Finland Travel Guide



Finland is a relatively small Nordic country, a member of the European Union, with a population of 5.3 million people and a land surface of 338,145 square kilometers.

But Finland also makes for a big surprise if you decide to pay it a visit, being a natural wonderland, and check out this cool factoid: in Finland, there are more trees than there are people! Talking about green policies and ecology, Finland is the definition of environmentalism.

Also, Finland has more islands than any other country in the world! Pretty cool, don’t you think? Can you imagine how good the air “tastes” there? How clean a country Finland really is? Pollution there is a myth, mark my words folks.


Another great advantage of visiting Finland, especially if you’re that kind of lonely-planet guy or girl is the fact that speaking about miles and miles of empty wilderness, Finland is the place you were looking for. Having a population density of only 15 people per square kilometer, most of them being concentrated in two-three big cities, people are scarce throughout the territory.

If you’re looking for peace, quiet, buckets of fresh air and wilderness, Finland is a match made in Heaven for you.

Needless to say, the people of Finland are very much in tune with their natural habitat, Finland being a country in which people skip work, i.e. they actually leave their offices for going foraging for mushrooms in the forest. And I am not talking about “that” kind of mushrooms like in Alice in Wonderland, but what the hobbits-es in Lord of the Rings were eating, right?


The culture of Finland was spawned and shaped by the perpetual and historic war between Russia and Sweden, their close neighbors, which left enclaves like Karelia, Ostrobothnia or Aland being heavy influenced by Russian or Swedish culture.

Even the Finn language is a weird thing in itself, being more close to Hungarian than any other Nordic language. Indeed, Finns are a peculiar people.

For most travelers, the honey trap while visiting the country is Helsinki, the main city and also the capital of Finland.

Helsinki is a very friendly place, a surprisingly small historic city, filled with crowded markets, old churches, stone wharfs and tidy public squares.

Basically, if you want to imbibe into the Finnish culture and spirit, there’s no other place like Helsinki, especially if you choose to visit it in midsummer, when you can enjoy the magic spectacle of the light nights.

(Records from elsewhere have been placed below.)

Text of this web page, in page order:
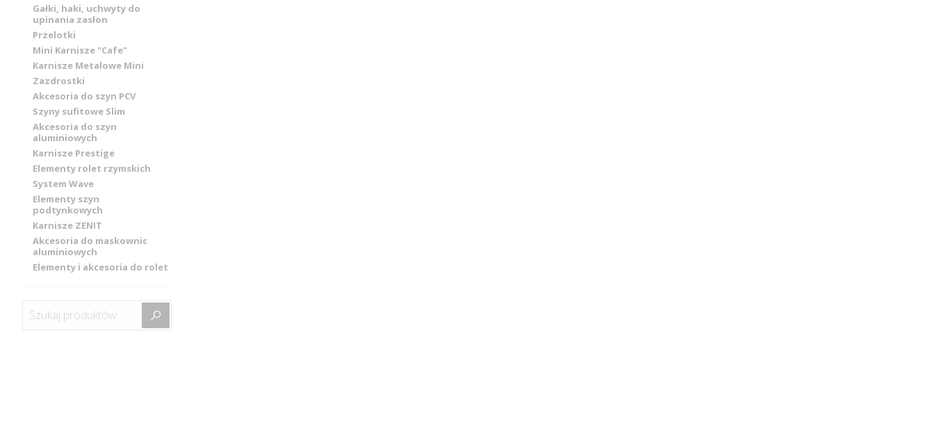
Gałki, haki, uchwyty do
upinania zasłon
Przelotki
Mini Karnisze "Cafe"
Karnisze Metalowe Mini
Zazdrostki
Akcesoria do szyn PCV
Szyny sufitowe Slim
Akcesoria do szyn
aluminiowych
Karnisze Prestige
Elementy rolet rzymskich
System Wave
Elementy szyn
podtynkowych
Karnisze ZENIT
Akcesoria do maskownic
aluminiowych
Elementy i akcesoria do rolet
Szukaj produktów:
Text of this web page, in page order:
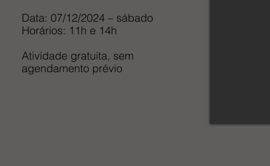
Data: 07/12/2024 – sábado
Horários: 11h e 14h
Atividade gratuita, sem
agendamento prévio
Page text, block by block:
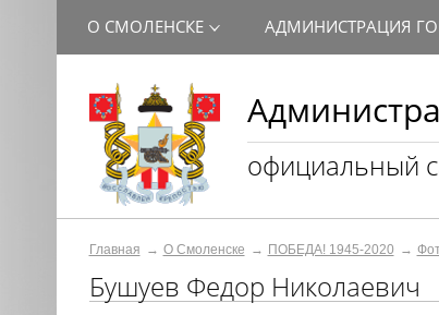
официальный
О СМОЛЕНСКЕ АДМИНИСТРАЦИЯ
Главная О Смоленске ПОБЕДА! 1945-2020
Бушуев Федор Николаевич
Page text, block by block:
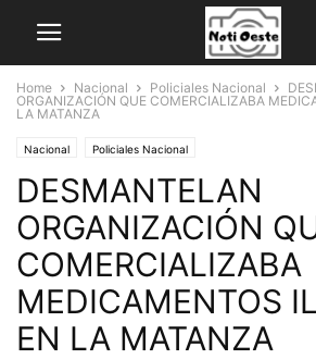
Home Nacional Policiales Nacional
ORGANIZACIÓN QUE COMERCIALIZABA
LA MATANZA
Nacional Policiales Nacional
DESMANTELAN
ORGANIZACIÓN
COMERCIALIZABA
MEDICAMENTOS
EN LA MATANZA
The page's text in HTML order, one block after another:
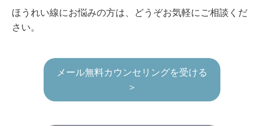
ほうれい線にお悩みの方は、どうぞお気軽にご相談くだ
さい。
メール無料カウンセリングを受ける
＞
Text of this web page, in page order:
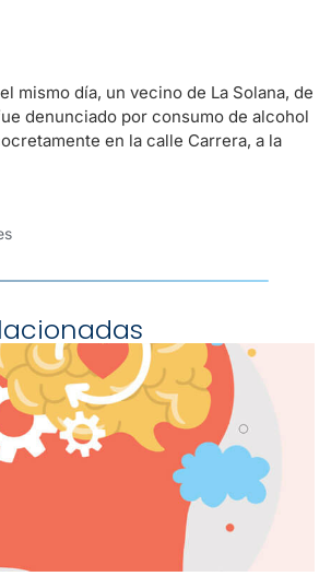
mismo día, un vecino de La Solana, de
denunciado por consumo de alcohol
en la calle Carrera, a la
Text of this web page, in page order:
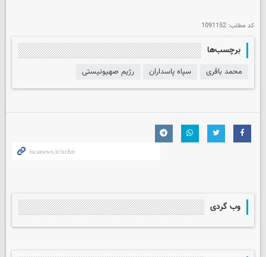
کد مطلب: 1091152
برچسب‌ها
محمد باقری سپاه پاسداران رژیم صهیونیستی
وب گردی
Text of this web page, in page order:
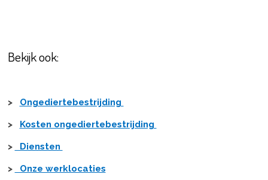
Bekijk ook:
> Ongediertebestrijding
> Kosten ongediertebestrijding
> Diensten
> Onze werklocaties

More than a third of Finland’s territory represents protected national parks, providing the intrepid traveler an incredible-once in a life time opportunity to spot wild life, like reindeer, birds and bears thriving in their natural habitat.

Almost ten percent of Finland is covered by water and, check this out: almost seventy percent of Finland is covered by forests, meaning that if you’re seeking epic natural adventures, i.e. you’re a mountain biker or a die hard trekker, Finland will feel like the Middle Earth .

Also, while in Finland you can enjoy skiing, fishing, dog sledding, visiting Santa’s home-town and lots of water-sports.

As you can easily imagine, Finland is a hard country which spawned hard and brave people, hence sisu is an integral part of the Finnish character. And yes, sisu means hardiness.


The bustling cities of Finland are starting to lose that sisu though, as the Finnish youth are becoming multicultural and cosmopolitan, unfortunately. Not everything about the modern and “progressive” European civilization is also good for its people…

If you were wondering, Finland is best known for its sauna culture, which may be the country’s greatest contribution to world’s cultural heritage. Sauna is a steam bath, which is the ideal relaxation method after a hard day’s work in the cold, relaxation which is followed by a bracing dip in an ice-cold wilderness lake. I never tried it, but I heard it’s mandatory for tourists!

Food and Drink

Seafood is a national dish in Finland, a nation surrounded by water, together with herring, salmons and other types of fish, which are served pickled or smoked in cold courses. There’s also an abundance of meat in the Finnish diet in various forms, such as meatballs or sausages, including delicacies like  elk, bear or reindeer meet, served with rutabaga, new potatoes, wild mushrooms or fresh peas. There are also myriads of wild berries used for making preserves or jellies.


Visa Requirements

Finland is a member of the European Union and it signed the Schengen treaty, hence you’ll only require an ID card for visiting if you’re from the EU, US, or Canada. Worst case scenario, a valid passport will be required, but no Visa.